◆ **Exercise aim**
Under this line are records; the part from the line containing "Infiniti G35: Built from 2003 to 2006" through the line containing "School last week when a car pulled up and" should be repeated exactly. Please exclude pictures.

***

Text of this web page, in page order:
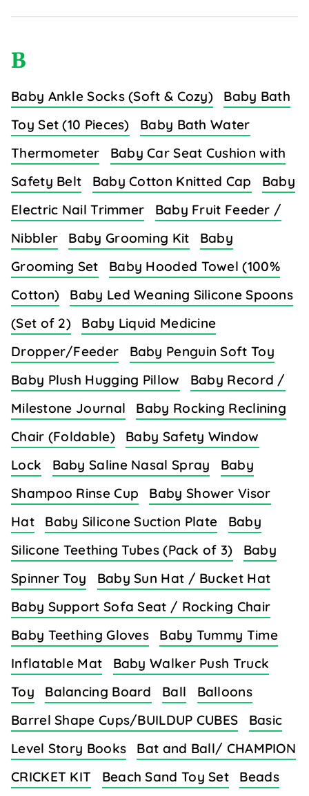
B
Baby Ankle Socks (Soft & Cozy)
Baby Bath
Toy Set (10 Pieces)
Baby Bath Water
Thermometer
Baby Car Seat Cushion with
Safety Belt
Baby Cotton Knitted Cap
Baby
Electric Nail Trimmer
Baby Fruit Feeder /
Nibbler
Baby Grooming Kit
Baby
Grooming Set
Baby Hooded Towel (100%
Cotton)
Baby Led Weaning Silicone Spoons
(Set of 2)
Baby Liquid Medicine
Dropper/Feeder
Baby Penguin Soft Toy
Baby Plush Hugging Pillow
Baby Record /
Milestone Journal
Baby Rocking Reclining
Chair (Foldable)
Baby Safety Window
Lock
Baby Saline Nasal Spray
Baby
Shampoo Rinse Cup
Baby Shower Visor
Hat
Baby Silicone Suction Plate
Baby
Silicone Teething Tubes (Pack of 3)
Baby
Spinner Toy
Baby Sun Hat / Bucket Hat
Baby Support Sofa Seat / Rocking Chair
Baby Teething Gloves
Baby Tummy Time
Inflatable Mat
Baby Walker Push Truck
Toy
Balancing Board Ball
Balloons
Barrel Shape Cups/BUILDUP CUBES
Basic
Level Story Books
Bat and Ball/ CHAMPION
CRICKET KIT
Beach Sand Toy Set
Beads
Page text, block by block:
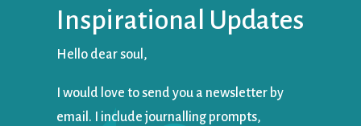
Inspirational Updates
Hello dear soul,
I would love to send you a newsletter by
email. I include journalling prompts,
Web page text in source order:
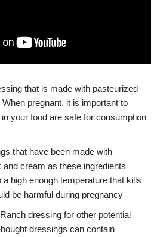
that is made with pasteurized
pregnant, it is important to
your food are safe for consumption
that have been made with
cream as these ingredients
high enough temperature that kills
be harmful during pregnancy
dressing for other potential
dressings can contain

***

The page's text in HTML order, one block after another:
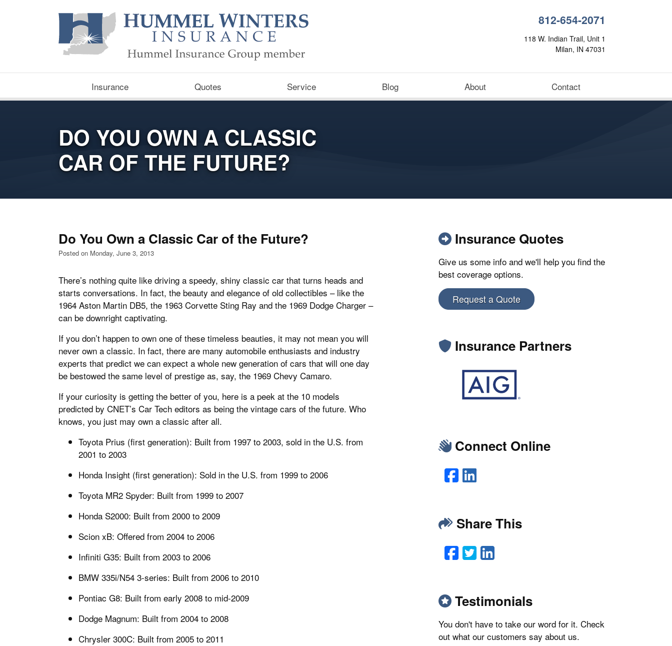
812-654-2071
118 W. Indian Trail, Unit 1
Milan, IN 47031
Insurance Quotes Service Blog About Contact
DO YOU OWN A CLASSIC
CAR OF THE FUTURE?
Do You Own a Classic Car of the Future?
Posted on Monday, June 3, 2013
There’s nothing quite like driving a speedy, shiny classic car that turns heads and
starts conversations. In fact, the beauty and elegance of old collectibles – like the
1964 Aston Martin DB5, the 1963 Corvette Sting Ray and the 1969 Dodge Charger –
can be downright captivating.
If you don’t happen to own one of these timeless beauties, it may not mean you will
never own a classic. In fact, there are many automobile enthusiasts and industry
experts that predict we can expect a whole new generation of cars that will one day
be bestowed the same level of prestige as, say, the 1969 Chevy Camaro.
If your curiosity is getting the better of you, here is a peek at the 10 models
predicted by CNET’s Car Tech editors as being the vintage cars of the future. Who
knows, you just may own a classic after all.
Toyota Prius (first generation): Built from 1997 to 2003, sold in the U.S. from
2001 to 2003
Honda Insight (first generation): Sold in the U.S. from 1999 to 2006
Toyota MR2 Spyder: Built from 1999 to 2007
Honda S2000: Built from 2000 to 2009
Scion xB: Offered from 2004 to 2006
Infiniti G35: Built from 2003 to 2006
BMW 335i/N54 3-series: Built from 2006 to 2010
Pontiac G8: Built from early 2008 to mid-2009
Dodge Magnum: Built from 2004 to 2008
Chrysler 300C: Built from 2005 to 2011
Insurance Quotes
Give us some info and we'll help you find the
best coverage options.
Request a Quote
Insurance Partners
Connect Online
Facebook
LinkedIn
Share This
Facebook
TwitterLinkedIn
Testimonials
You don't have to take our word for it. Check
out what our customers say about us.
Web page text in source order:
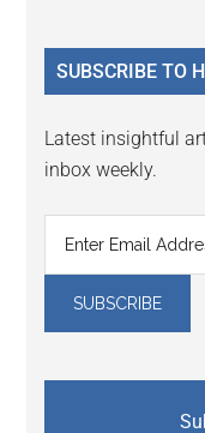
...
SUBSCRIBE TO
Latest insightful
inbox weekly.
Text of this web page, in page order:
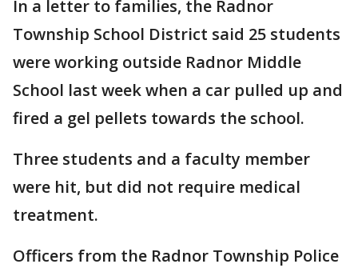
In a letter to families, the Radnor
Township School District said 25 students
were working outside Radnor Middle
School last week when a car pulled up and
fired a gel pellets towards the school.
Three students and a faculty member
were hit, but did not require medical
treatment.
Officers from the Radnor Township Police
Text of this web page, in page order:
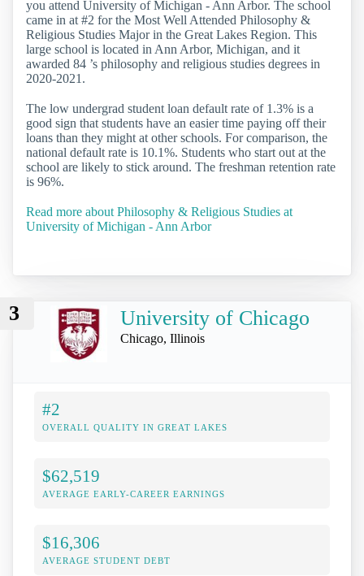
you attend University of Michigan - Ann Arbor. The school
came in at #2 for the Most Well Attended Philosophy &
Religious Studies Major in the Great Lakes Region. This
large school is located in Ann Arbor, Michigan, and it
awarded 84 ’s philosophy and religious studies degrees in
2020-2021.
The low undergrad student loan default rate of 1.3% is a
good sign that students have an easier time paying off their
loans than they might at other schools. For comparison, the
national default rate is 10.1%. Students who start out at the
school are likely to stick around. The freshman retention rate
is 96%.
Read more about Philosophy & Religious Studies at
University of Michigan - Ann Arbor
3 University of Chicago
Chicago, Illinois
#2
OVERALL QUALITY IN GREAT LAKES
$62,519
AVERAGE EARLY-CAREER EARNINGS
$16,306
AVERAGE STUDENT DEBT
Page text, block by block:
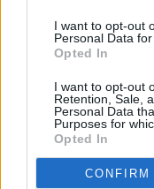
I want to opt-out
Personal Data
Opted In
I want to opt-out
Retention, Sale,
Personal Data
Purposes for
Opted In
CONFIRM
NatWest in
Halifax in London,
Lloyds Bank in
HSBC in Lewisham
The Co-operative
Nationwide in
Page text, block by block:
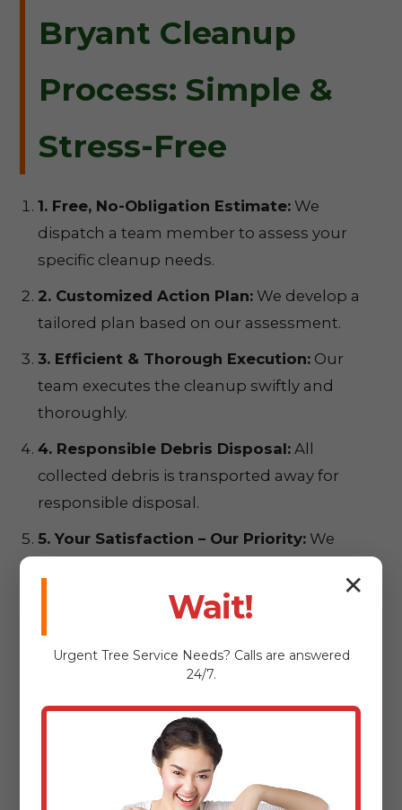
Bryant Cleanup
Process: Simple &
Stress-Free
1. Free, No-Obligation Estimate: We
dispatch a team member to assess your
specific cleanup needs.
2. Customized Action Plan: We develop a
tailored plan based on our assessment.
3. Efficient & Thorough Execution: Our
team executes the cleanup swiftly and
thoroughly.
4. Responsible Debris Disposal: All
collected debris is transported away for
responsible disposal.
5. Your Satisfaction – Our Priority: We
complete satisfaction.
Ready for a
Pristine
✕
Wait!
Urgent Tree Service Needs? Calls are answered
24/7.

***

◆ **Task output**
Infiniti G35: Built from 2003 to 2006
BMW 335i/N54 3-series: Built from 2006 to 2010
Pontiac G8: Built from early 2008 to mid-2009
Dodge Magnum: Built from 2004 to 2008
Chrysler 300C: Built from 2005 to 2011
Insurance Quotes
Give us some info and we'll help you find the
best coverage options.
Request a Quote
Insurance Partners
Connect Online
Facebook
LinkedIn
Share This
Facebook
TwitterLinkedIn
Testimonials
You don't have to take our word for it. Check
out what our customers say about us.
Web page text in source order:
...
SUBSCRIBE TO
Latest insightful
inbox weekly.
Text of this web page, in page order:
In a letter to families, the Radnor
Township School District said 25 students
were working outside Radnor Middle
School last week when a car pulled up and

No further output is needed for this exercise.